In the meantime, China Civil Engineering Construction Corporation (CCECC) has expressed sufficient confidence in Bangladesh’s economic development and said it will invest in Mirsarai Economic Zone. It said Bangladesh is one of the fastest-growing economies in South Asia and China is always willing to work with Bangladesh to lay a good foundation for both sides to expand cooperation in various fields after the pandemic ends.
Being motivated with the expansion of Bangabandhu Sheikh Mujib Shilpanagar, along with competitive incentive packages offered by Bangladesh Economic Zones Authority (BEZA), CCECC has reportedly applied for an industrial plot of 10.45 acres to set up a manufacturing industry in the said Economic Zone.

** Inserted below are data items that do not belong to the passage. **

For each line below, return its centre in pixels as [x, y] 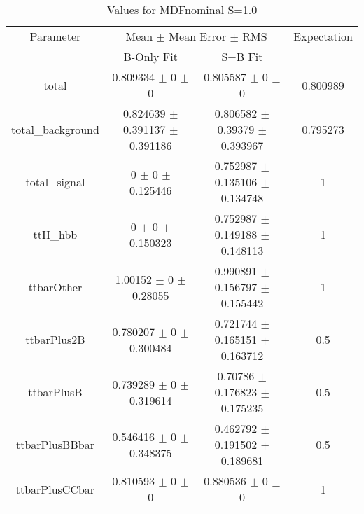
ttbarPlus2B [55, 339]
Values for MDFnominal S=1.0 [182, 9]
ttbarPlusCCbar [55, 489]
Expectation [323, 36]
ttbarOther [55, 287]
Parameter [55, 36]
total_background [55, 129]
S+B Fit [242, 56]
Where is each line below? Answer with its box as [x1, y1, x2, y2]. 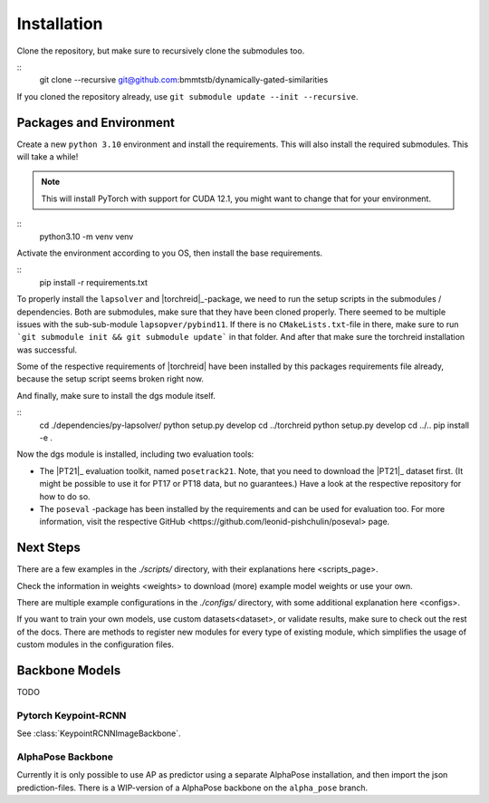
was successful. [16, 344, 78, 355]
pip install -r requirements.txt [39, 276, 149, 287]
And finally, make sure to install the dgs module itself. [16, 390, 216, 401]
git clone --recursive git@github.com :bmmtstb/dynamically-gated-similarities [39, 74, 329, 85]
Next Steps [16, 540, 81, 556]
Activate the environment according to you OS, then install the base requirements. [16, 247, 323, 258]
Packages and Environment [16, 114, 176, 131]
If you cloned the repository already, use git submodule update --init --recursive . [16, 91, 359, 102]
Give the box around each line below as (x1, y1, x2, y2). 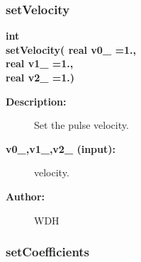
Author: (6, 188, 45, 203)
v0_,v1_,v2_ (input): (6, 141, 115, 156)
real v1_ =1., (6, 56, 74, 71)
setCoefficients (6, 243, 90, 261)
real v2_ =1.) (6, 70, 75, 84)
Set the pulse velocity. (34, 118, 129, 132)
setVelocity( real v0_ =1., (6, 42, 136, 57)
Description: (6, 93, 67, 108)
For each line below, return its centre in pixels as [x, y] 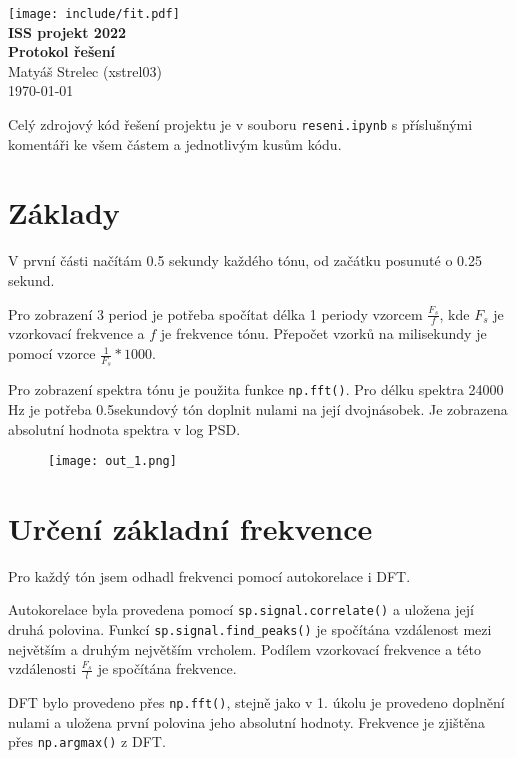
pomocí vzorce [52, 353]
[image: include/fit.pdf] [94, 14]
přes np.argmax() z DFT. [87, 741]
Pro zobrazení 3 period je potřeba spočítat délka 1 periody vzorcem [215, 313]
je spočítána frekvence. [167, 668]
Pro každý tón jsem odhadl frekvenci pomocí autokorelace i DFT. [209, 575]
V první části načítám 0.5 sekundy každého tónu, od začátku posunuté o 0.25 [245, 260]
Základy [64, 212]
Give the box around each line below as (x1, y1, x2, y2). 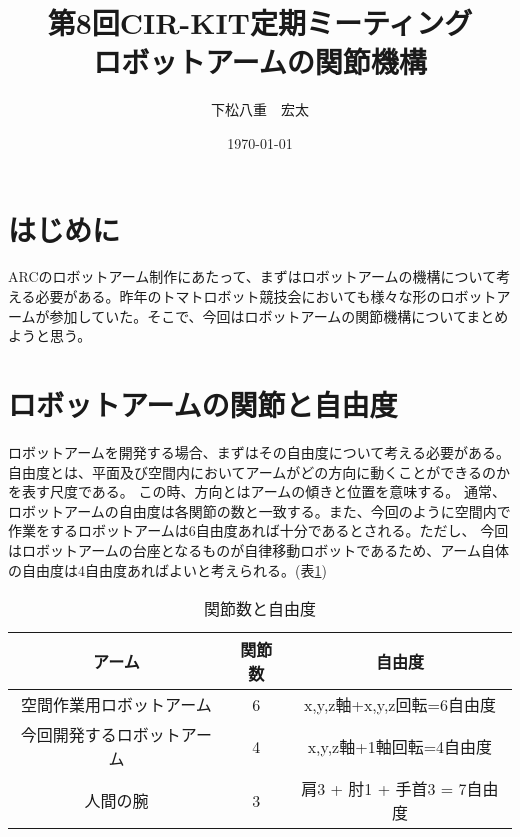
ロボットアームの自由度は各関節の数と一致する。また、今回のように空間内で (8, 500, 511, 521)
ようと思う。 (8, 325, 92, 346)
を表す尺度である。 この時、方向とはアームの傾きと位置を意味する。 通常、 (8, 481, 506, 502)
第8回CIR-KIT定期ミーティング (47, 2, 473, 43)
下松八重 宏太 (211, 99, 309, 120)
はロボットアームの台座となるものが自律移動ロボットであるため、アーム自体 (8, 539, 509, 560)
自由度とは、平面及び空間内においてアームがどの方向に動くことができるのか (8, 461, 511, 482)
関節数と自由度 (203, 597, 316, 621)
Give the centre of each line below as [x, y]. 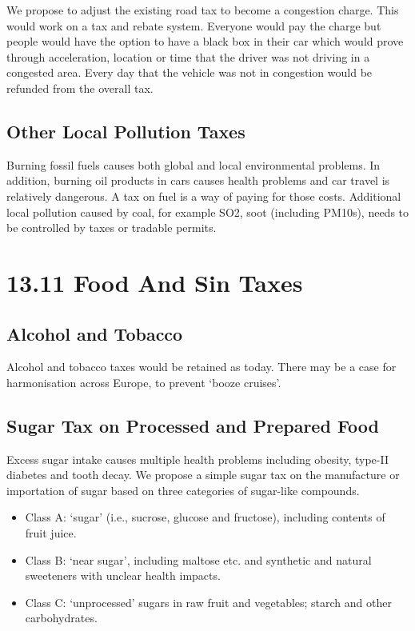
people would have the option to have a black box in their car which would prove [205, 41]
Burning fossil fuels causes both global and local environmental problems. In [194, 164]
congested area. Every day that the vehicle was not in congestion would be [190, 72]
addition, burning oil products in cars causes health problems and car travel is [198, 180]
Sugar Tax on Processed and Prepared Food [193, 425]
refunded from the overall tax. [80, 88]
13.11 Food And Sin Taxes [155, 282]
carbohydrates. [61, 618]
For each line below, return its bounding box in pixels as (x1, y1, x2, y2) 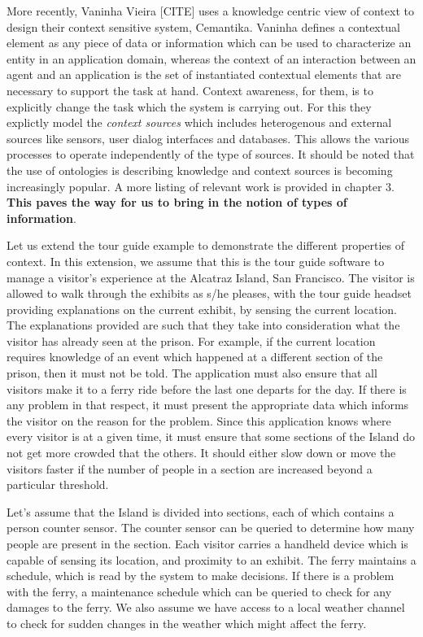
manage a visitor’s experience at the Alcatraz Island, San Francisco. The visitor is (7, 268, 415, 286)
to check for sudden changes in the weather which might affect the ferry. (7, 614, 367, 631)
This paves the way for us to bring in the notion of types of (7, 194, 347, 211)
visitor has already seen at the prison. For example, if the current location (7, 332, 376, 349)
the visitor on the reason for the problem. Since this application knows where (7, 412, 391, 429)
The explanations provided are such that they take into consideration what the (7, 316, 400, 334)
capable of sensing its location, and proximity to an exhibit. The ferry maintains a (7, 551, 416, 568)
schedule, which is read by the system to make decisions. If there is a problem (7, 567, 395, 584)
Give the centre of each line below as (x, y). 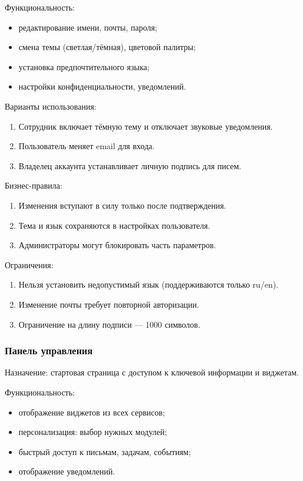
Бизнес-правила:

Experts are also of the opinion that textile and accessory manufacturing – for which Bangladesh depends on China to a large extent – will witness significant Chinese investment in the coming days following the implementation of the new trade policy.
Now, how much Bangladesh is able to benefit from this new move and what would the quantum of Chinese investment in Bangladesh and consequently the employment generation be – still remain matters of conjecture.